[Dataset records]
——————————
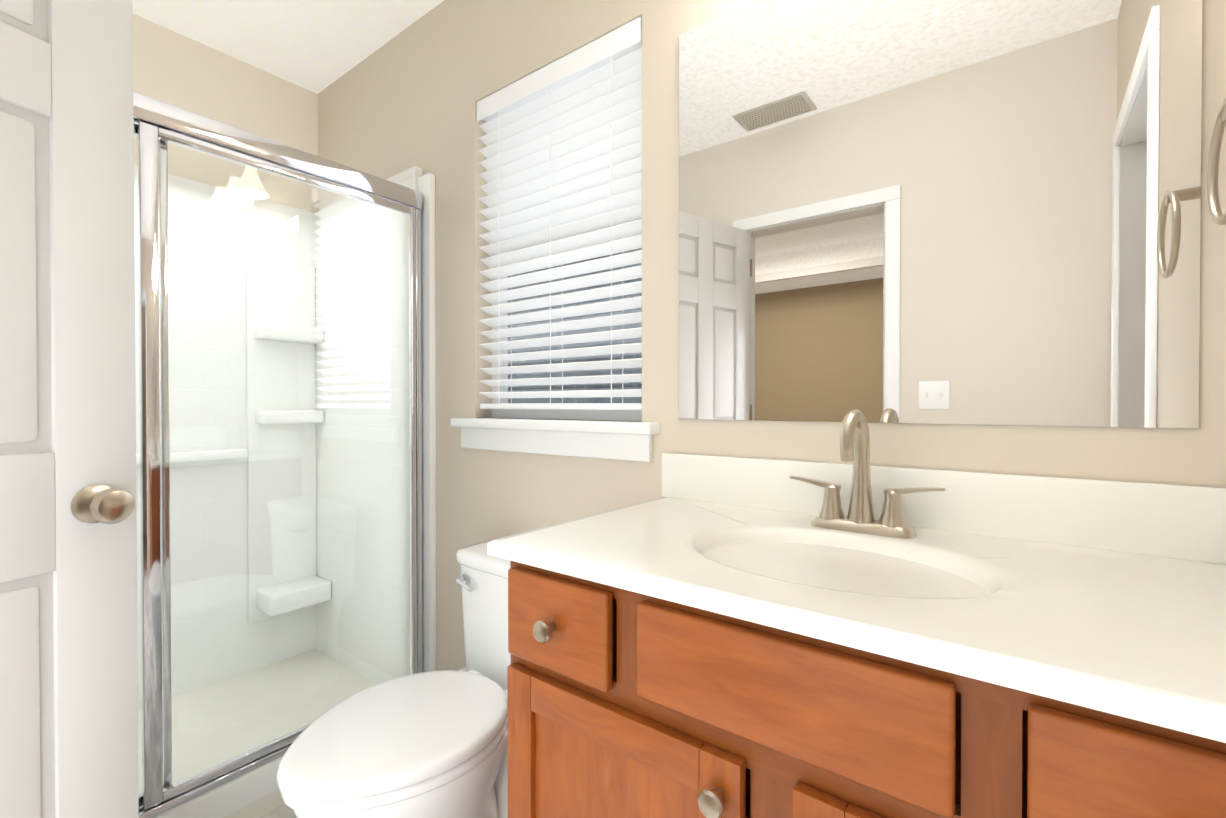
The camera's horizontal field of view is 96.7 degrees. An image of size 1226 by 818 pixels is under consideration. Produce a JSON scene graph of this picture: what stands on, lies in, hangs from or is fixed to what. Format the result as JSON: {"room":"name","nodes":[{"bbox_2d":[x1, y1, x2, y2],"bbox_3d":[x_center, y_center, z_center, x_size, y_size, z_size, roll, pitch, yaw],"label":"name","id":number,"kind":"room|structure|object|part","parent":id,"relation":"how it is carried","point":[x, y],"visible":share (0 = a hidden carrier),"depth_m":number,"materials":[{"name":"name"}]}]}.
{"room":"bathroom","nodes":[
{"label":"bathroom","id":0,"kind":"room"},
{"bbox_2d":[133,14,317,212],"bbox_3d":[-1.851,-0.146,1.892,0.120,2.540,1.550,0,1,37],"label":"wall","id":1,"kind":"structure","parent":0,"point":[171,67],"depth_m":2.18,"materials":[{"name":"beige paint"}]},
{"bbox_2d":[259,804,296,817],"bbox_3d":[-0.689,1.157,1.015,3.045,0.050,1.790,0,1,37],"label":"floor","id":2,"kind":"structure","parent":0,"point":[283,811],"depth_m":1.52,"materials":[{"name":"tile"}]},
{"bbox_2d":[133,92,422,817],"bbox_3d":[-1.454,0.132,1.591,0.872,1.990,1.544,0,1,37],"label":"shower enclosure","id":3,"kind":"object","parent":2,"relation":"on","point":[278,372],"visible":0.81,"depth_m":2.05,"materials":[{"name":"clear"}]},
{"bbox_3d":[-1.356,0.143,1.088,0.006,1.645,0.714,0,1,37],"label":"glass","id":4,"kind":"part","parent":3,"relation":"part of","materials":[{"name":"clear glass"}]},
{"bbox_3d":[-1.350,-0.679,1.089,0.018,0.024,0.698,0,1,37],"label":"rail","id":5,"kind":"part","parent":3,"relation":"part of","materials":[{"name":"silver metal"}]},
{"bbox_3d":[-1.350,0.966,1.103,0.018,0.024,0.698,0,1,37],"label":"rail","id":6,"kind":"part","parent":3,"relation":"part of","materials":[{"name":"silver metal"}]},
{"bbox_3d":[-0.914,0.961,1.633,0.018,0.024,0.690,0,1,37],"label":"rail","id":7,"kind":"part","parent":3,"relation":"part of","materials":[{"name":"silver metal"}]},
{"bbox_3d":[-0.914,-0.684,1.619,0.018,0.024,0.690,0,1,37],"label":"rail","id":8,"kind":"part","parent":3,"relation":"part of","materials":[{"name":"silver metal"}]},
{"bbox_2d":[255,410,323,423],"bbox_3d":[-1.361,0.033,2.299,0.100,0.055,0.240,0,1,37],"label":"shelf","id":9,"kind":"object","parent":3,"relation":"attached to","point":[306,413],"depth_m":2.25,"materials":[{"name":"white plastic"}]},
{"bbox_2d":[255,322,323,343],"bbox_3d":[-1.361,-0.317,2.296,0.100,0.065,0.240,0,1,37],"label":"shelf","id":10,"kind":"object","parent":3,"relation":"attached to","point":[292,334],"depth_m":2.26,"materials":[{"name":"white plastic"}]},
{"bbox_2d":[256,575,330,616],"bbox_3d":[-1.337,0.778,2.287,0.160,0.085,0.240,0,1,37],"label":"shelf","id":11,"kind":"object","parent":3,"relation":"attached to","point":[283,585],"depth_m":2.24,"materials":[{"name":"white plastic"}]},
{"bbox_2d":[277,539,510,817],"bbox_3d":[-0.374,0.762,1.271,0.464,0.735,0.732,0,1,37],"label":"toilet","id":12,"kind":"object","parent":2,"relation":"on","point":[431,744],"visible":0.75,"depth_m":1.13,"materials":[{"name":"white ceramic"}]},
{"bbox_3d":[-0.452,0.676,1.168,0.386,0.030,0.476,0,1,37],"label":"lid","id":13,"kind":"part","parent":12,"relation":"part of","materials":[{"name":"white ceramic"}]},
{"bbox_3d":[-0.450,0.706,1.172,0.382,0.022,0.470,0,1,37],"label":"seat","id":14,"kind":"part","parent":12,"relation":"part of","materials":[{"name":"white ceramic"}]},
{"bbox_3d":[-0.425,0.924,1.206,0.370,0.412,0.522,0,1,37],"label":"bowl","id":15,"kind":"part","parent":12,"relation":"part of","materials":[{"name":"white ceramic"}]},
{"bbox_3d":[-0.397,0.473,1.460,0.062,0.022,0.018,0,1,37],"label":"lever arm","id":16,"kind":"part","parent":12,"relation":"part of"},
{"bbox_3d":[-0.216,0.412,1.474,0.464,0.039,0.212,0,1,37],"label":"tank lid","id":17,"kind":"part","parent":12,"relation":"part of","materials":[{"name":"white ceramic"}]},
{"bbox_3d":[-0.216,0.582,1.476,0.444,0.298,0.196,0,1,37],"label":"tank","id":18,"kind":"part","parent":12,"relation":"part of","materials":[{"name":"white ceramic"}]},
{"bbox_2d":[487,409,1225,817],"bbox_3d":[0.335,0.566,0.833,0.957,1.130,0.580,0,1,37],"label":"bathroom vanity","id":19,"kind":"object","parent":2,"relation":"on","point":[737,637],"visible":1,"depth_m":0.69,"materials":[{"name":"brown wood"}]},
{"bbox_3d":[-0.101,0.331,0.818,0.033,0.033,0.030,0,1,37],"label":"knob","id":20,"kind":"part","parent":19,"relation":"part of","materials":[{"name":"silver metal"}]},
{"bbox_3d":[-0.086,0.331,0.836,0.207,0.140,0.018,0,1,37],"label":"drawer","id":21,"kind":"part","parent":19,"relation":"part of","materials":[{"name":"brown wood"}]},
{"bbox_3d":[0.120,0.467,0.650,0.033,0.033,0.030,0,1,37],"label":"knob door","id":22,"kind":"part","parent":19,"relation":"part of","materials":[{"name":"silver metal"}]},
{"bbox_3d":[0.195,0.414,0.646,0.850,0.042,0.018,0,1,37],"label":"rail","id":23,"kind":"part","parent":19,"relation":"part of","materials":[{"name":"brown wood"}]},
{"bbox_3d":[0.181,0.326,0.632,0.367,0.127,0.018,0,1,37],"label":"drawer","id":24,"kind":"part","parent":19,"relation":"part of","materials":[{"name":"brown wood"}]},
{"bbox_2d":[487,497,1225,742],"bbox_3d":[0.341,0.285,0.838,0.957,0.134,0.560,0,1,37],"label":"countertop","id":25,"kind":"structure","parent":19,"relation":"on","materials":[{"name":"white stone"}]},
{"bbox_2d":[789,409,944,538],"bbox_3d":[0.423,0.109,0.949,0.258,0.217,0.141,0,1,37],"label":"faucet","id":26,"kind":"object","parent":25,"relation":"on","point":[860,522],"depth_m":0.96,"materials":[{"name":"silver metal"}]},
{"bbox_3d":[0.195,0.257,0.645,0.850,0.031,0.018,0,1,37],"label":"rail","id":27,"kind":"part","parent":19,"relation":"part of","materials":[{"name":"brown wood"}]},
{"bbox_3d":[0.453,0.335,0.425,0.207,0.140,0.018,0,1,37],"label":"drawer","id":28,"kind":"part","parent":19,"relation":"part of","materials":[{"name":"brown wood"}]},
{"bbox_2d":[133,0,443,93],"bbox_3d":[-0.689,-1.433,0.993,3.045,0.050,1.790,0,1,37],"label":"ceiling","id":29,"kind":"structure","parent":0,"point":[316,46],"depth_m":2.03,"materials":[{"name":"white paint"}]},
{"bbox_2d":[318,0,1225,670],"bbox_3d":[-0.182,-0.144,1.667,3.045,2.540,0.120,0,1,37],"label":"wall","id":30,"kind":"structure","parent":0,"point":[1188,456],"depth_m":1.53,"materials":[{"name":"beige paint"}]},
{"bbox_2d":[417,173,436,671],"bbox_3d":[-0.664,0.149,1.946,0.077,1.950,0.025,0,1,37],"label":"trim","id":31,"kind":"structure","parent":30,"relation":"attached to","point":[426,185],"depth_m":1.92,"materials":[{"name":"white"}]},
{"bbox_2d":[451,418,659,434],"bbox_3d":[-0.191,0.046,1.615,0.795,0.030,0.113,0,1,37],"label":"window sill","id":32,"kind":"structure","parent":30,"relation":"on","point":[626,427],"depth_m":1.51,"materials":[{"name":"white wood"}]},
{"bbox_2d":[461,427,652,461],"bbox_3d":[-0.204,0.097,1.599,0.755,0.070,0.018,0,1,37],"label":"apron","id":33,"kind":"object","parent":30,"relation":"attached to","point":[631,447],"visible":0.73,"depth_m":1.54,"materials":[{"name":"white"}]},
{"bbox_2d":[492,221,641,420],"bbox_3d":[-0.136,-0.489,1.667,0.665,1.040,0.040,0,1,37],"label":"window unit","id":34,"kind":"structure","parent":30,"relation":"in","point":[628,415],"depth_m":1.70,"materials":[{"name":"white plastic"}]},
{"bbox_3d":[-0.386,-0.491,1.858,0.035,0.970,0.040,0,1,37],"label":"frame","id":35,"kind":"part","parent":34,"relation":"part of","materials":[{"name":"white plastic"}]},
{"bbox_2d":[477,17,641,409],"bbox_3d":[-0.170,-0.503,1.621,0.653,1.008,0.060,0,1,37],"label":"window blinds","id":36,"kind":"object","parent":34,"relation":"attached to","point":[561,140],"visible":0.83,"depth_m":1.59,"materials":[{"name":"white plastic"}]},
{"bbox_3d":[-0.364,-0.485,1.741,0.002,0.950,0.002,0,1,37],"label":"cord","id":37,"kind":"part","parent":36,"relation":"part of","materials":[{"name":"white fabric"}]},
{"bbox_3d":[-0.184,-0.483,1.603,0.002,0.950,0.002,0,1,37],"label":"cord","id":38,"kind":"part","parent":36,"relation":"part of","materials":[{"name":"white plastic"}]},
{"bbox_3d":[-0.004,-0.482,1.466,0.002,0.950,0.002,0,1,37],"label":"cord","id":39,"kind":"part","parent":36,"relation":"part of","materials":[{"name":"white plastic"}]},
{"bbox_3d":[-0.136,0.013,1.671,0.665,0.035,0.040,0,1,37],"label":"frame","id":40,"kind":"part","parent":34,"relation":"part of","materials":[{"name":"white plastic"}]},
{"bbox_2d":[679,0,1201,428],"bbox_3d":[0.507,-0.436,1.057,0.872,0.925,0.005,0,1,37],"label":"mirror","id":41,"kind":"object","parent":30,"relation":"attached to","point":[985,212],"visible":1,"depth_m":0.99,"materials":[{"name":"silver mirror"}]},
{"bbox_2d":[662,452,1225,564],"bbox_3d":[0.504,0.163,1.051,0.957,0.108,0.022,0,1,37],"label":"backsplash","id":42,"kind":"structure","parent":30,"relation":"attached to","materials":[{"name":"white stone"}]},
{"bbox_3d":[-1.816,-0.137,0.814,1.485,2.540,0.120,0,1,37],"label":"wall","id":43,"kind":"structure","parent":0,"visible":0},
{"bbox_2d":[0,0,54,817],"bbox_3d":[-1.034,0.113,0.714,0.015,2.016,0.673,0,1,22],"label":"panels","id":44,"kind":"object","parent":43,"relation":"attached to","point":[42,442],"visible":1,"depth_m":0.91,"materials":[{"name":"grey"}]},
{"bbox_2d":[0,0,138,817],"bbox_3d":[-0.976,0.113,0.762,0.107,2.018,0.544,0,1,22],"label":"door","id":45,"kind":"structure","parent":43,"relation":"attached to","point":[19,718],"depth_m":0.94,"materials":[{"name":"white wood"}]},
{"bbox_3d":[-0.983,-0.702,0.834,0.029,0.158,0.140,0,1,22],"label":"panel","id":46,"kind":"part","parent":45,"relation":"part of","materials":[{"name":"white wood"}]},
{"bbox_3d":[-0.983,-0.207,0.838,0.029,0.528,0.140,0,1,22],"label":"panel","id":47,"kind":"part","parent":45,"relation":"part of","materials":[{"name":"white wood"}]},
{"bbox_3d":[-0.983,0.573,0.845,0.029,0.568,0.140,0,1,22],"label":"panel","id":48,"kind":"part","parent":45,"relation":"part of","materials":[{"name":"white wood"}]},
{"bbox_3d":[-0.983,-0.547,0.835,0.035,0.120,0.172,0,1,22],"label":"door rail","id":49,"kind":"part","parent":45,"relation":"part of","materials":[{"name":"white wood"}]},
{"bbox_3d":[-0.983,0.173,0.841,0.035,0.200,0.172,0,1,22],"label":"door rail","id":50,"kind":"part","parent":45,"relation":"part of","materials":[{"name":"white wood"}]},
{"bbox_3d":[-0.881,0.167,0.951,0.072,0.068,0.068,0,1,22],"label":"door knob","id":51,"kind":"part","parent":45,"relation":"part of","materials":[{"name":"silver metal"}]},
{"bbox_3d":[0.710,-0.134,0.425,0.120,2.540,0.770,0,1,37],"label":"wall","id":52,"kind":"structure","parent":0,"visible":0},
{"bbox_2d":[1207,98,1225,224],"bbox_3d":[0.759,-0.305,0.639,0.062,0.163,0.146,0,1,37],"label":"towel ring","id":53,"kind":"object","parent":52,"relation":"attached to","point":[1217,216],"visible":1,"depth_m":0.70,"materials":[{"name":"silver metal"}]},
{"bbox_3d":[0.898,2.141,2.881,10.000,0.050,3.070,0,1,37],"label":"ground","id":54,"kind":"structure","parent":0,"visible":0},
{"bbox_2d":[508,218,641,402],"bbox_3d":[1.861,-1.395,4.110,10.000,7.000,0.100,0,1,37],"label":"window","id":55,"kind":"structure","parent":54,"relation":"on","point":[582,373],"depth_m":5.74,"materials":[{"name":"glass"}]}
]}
——————————
Activity: Please count the lines of the entries above that include "bathroom" and give only the total.

Answer section: 3